++++ EXERCISE DATA ++++

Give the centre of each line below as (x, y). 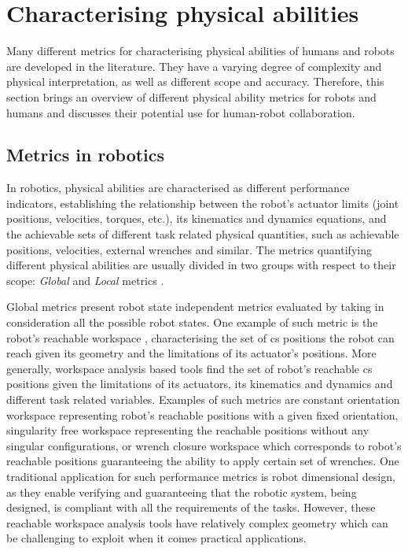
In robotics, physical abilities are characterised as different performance (178, 188)
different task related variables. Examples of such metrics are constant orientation (203, 399)
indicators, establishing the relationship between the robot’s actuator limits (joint (203, 203)
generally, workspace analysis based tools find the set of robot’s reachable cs (189, 368)
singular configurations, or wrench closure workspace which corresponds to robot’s (204, 445)
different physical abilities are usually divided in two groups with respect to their (201, 265)
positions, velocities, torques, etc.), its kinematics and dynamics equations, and (197, 218)
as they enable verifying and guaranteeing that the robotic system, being (182, 492)
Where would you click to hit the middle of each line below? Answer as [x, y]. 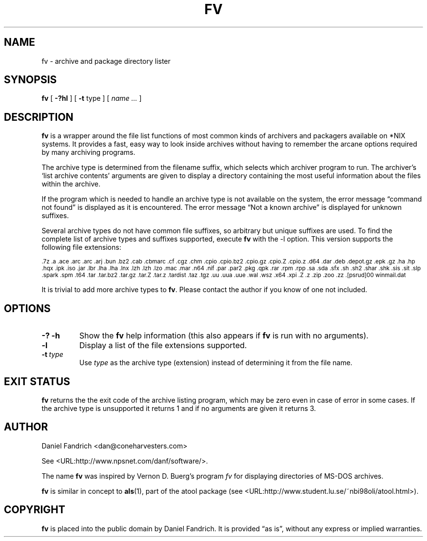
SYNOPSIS [30, 80]
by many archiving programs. [88, 152]
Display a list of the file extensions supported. [163, 345]
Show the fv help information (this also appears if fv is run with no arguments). [224, 336]
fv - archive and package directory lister [106, 61]
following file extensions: [81, 247]
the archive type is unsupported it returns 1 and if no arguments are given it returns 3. [179, 408]
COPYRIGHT [35, 510]
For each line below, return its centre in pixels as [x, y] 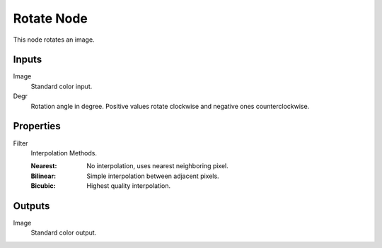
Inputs [28, 60]
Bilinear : [44, 176]
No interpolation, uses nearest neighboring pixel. [158, 166]
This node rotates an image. [54, 40]
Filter [21, 143]
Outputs [31, 206]
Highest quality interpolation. [129, 186]
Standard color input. [62, 86]
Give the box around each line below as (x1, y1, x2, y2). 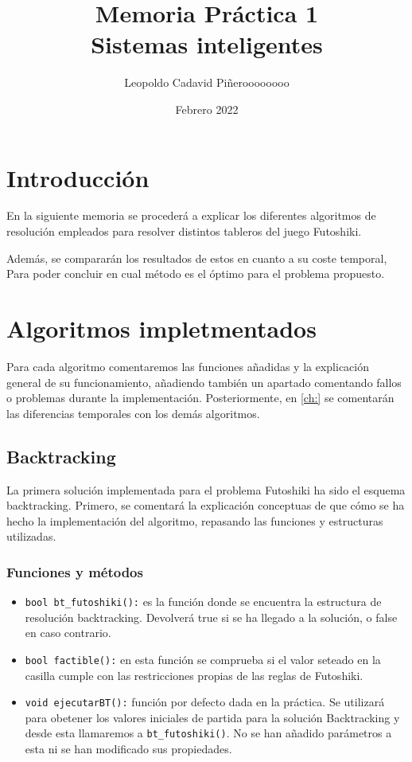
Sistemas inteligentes (91, 28, 323, 61)
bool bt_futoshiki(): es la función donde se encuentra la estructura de (25, 593, 382, 610)
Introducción (6, 161, 150, 193)
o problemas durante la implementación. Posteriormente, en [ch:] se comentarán (6, 389, 395, 406)
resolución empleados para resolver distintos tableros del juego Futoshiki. (6, 223, 362, 240)
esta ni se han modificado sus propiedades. (25, 741, 232, 757)
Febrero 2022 (175, 100, 239, 117)
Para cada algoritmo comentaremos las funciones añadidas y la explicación (6, 358, 369, 374)
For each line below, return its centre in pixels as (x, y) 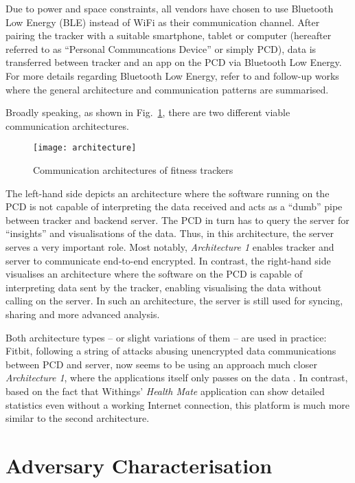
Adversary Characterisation (139, 465)
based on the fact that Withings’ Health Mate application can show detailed (165, 391)
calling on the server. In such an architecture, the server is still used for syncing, (174, 301)
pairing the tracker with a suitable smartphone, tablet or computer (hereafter (169, 35)
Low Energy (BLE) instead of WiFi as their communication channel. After (163, 22)
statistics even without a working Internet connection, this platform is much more (178, 404)
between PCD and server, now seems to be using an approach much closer (161, 364)
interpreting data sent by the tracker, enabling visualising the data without (164, 287)
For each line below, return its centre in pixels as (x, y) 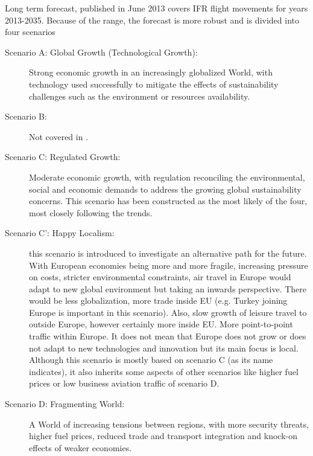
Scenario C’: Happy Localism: (60, 233)
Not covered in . (59, 136)
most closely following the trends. (91, 212)
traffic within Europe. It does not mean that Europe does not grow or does (168, 336)
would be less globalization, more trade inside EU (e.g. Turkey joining (158, 300)
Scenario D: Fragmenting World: (65, 404)
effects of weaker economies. (81, 447)
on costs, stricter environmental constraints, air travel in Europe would (160, 277)
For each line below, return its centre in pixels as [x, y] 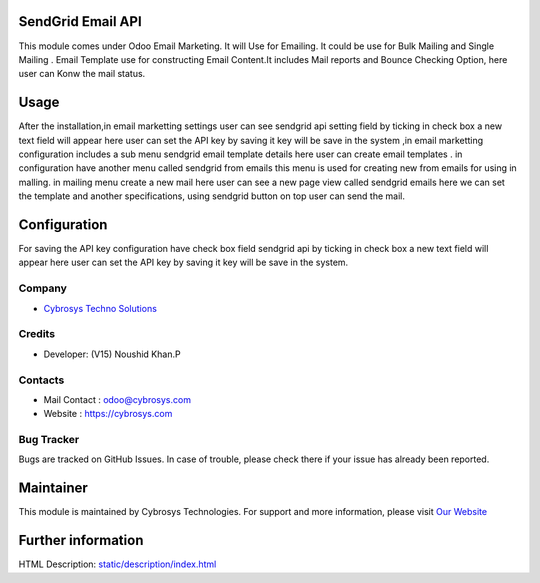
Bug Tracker [49, 440]
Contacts [41, 380]
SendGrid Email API [80, 21]
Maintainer [53, 488]
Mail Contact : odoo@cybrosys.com [117, 399]
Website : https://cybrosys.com [108, 414]
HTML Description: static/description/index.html [117, 564]
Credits [36, 334]
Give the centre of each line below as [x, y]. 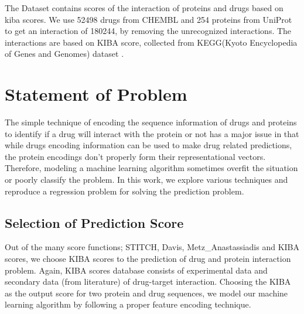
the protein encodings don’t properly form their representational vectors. [135, 156]
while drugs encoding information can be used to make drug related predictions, [148, 145]
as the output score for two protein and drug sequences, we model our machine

++++

[EXERCISE AIM]:
The entries above hold a line with "Scenario C’: Happy Localism: (60, 233)" and a later line with "effects of weaker economies. (81, 447)". Write out exactly those lines and all lines between, nothing more.

[EXPECTED ANSWER]:
Scenario C’: Happy Localism: (60, 233)
Not covered in . (59, 136)
most closely following the trends. (91, 212)
traffic within Europe. It does not mean that Europe does not grow or does (168, 336)
would be less globalization, more trade inside EU (e.g. Turkey joining (158, 300)
Scenario D: Fragmenting World: (65, 404)
effects of weaker economies. (81, 447)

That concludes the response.